--- Work to complete ---
From the first line to the last, return the data exactly, with no pictures.

Extracted data entries:
◆ ◆ ◆ ◆ ◆
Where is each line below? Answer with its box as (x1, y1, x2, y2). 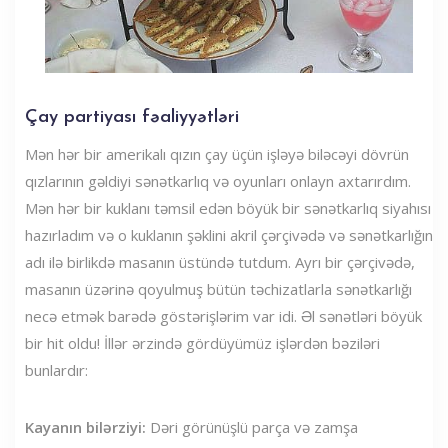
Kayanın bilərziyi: (25, 416, 146, 437)
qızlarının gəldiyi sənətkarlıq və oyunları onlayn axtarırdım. (25, 170, 411, 191)
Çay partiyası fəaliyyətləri (25, 107, 239, 127)
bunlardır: (25, 359, 88, 380)
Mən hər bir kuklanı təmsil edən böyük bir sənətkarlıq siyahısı (25, 197, 431, 218)
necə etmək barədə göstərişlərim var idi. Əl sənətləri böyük (25, 305, 422, 326)
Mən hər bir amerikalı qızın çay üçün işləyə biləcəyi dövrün (25, 143, 409, 164)
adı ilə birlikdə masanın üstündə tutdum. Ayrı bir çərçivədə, (25, 251, 415, 272)
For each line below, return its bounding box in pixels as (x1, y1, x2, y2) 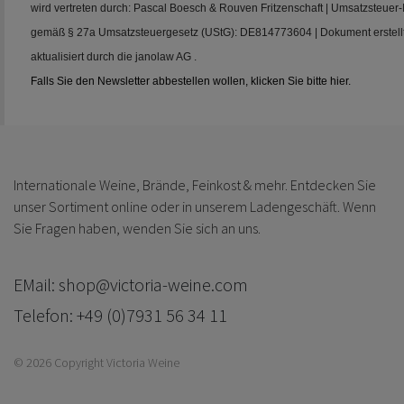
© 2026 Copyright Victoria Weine (14, 354, 179, 372)
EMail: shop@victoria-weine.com (14, 272, 248, 296)
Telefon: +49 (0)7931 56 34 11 (14, 304, 227, 327)
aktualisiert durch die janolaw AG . (31, 50, 197, 63)
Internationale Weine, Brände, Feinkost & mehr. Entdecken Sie (14, 175, 376, 194)
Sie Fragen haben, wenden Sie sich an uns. (14, 218, 261, 237)
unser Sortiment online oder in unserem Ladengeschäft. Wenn (14, 197, 376, 216)
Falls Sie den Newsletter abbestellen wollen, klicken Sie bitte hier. (31, 74, 351, 87)
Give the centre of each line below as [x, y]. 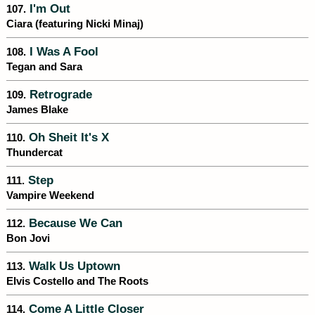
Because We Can [74, 223]
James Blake [37, 110]
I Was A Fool [62, 52]
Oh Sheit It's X [67, 137]
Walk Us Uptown [73, 266]
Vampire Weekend [50, 196]
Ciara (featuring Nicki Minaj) [75, 24]
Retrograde [59, 95]
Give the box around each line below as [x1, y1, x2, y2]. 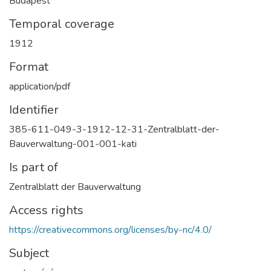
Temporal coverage [9, 15, 114, 32]
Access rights [9, 201, 83, 218]
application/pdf [9, 79, 70, 93]
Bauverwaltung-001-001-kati [9, 137, 137, 151]
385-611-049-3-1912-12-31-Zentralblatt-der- [9, 122, 220, 136]
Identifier [9, 101, 59, 118]
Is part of [9, 158, 58, 175]
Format [9, 58, 48, 75]
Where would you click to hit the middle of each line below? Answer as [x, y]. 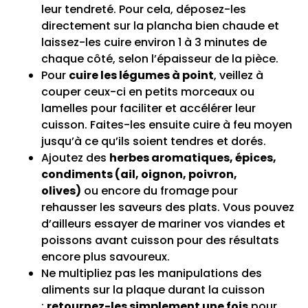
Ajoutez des [75, 158]
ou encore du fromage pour [159, 191]
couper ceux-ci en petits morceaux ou [148, 92]
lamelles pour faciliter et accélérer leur [148, 109]
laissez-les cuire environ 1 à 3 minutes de [154, 43]
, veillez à [239, 76]
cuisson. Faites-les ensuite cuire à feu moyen [167, 125]
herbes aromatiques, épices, [193, 158]
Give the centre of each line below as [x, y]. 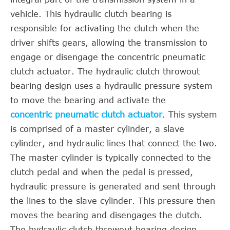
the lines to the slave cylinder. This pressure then [113, 201]
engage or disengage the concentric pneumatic [108, 57]
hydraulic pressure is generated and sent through [113, 186]
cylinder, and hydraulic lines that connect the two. [114, 143]
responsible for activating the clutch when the [105, 28]
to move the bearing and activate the [88, 100]
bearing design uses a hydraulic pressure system [111, 86]
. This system [190, 114]
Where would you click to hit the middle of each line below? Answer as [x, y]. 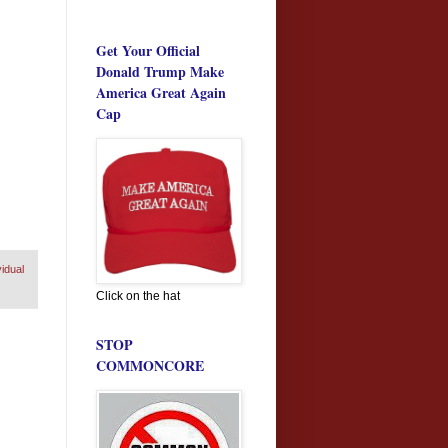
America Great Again [161, 92]
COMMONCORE [150, 365]
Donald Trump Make [160, 71]
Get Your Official [148, 50]
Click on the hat [138, 295]
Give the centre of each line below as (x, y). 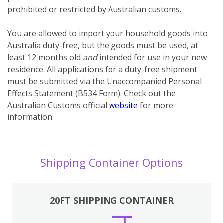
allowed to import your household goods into (123, 33)
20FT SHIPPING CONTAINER (111, 200)
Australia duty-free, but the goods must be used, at (103, 45)
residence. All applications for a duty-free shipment (102, 69)
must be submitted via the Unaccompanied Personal (105, 81)
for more (156, 105)
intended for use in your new (153, 57)
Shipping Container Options (111, 162)
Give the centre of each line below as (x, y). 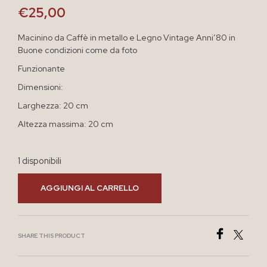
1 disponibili (40, 160)
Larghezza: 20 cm (53, 105)
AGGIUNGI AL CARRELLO (90, 188)
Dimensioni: (41, 87)
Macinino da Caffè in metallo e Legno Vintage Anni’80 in (127, 37)
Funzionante (41, 68)
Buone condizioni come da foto (77, 50)
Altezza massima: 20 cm (66, 124)
◆ ◆ ◆ ◆ ◆
--- The answer ---
Where is each line below? Answer with its box as (x1, y1, x2, y2). 
Kayanın bilərziyi: (25, 416, 146, 437)
qızlarının gəldiyi sənətkarlıq və oyunları onlayn axtarırdım. (25, 170, 411, 191)
Çay partiyası fəaliyyətləri (25, 107, 239, 127)
bunlardır: (25, 359, 88, 380)
Mən hər bir kuklanı təmsil edən böyük bir sənətkarlıq siyahısı (25, 197, 431, 218)
necə etmək barədə göstərişlərim var idi. Əl sənətləri böyük (25, 305, 422, 326)
Mən hər bir amerikalı qızın çay üçün işləyə biləcəyi dövrün (25, 143, 409, 164)
adı ilə birlikdə masanın üstündə tutdum. Ayrı bir çərçivədə, (25, 251, 415, 272)
For each line below, return its bounding box in pixels as (x1, y1, x2, y2) 
© 2026 Copyright Victoria Weine (14, 354, 179, 372)
EMail: shop@victoria-weine.com (14, 272, 248, 296)
Telefon: +49 (0)7931 56 34 11 (14, 304, 227, 327)
aktualisiert durch die janolaw AG . (31, 50, 197, 63)
Internationale Weine, Brände, Feinkost & mehr. Entdecken Sie (14, 175, 376, 194)
Sie Fragen haben, wenden Sie sich an uns. (14, 218, 261, 237)
unser Sortiment online oder in unserem Ladengeschäft. Wenn (14, 197, 376, 216)
Falls Sie den Newsletter abbestellen wollen, klicken Sie bitte hier. (31, 74, 351, 87)
Give the centre of each line below as [x, y]. 
Because We Can [74, 223]
James Blake [37, 110]
I Was A Fool [62, 52]
Oh Sheit It's X [67, 137]
Walk Us Uptown [73, 266]
Vampire Weekend [50, 196]
Ciara (featuring Nicki Minaj) [75, 24]
Retrograde [59, 95]
Give the box around each line below as [x1, y1, x2, y2]. 
Temporal coverage [9, 15, 114, 32]
Access rights [9, 201, 83, 218]
application/pdf [9, 79, 70, 93]
Bauverwaltung-001-001-kati [9, 137, 137, 151]
385-611-049-3-1912-12-31-Zentralblatt-der- [9, 122, 220, 136]
Identifier [9, 101, 59, 118]
Is part of [9, 158, 58, 175]
Format [9, 58, 48, 75]
Where would you click to hit the middle of each line below? Answer as [x, y]. 
Ajoutez des [75, 158]
ou encore du fromage pour [159, 191]
couper ceux-ci en petits morceaux ou [148, 92]
lamelles pour faciliter et accélérer leur [148, 109]
laissez-les cuire environ 1 à 3 minutes de [154, 43]
, veillez à [239, 76]
cuisson. Faites-les ensuite cuire à feu moyen [167, 125]
herbes aromatiques, épices, [193, 158]
Give the centre of each line below as [x, y]. 
the lines to the slave cylinder. This pressure then [113, 201]
engage or disengage the concentric pneumatic [108, 57]
hydraulic pressure is generated and sent through [113, 186]
cylinder, and hydraulic lines that connect the two. [114, 143]
responsible for activating the clutch when the [105, 28]
to move the bearing and activate the [88, 100]
bearing design uses a hydraulic pressure system [111, 86]
. This system [190, 114]
Where would you click to hit the middle of each line below? Answer as [x, y]. 
America Great Again [161, 92]
COMMONCORE [150, 365]
Donald Trump Make [160, 71]
Get Your Official [148, 50]
Click on the hat [138, 295]
Give the centre of each line below as (x, y). 
allowed to import your household goods into (123, 33)
20FT SHIPPING CONTAINER (111, 200)
Australia duty-free, but the goods must be used, at (103, 45)
residence. All applications for a duty-free shipment (102, 69)
must be submitted via the Unaccompanied Personal (105, 81)
for more (156, 105)
intended for use in your new (153, 57)
Shipping Container Options (111, 162)
Give the centre of each line below as (x, y). 
1 disponibili (40, 160)
Larghezza: 20 cm (53, 105)
AGGIUNGI AL CARRELLO (90, 188)
Dimensioni: (41, 87)
Macinino da Caffè in metallo e Legno Vintage Anni’80 in (127, 37)
Funzionante (41, 68)
Buone condizioni come da foto (77, 50)
Altezza massima: 20 cm (66, 124)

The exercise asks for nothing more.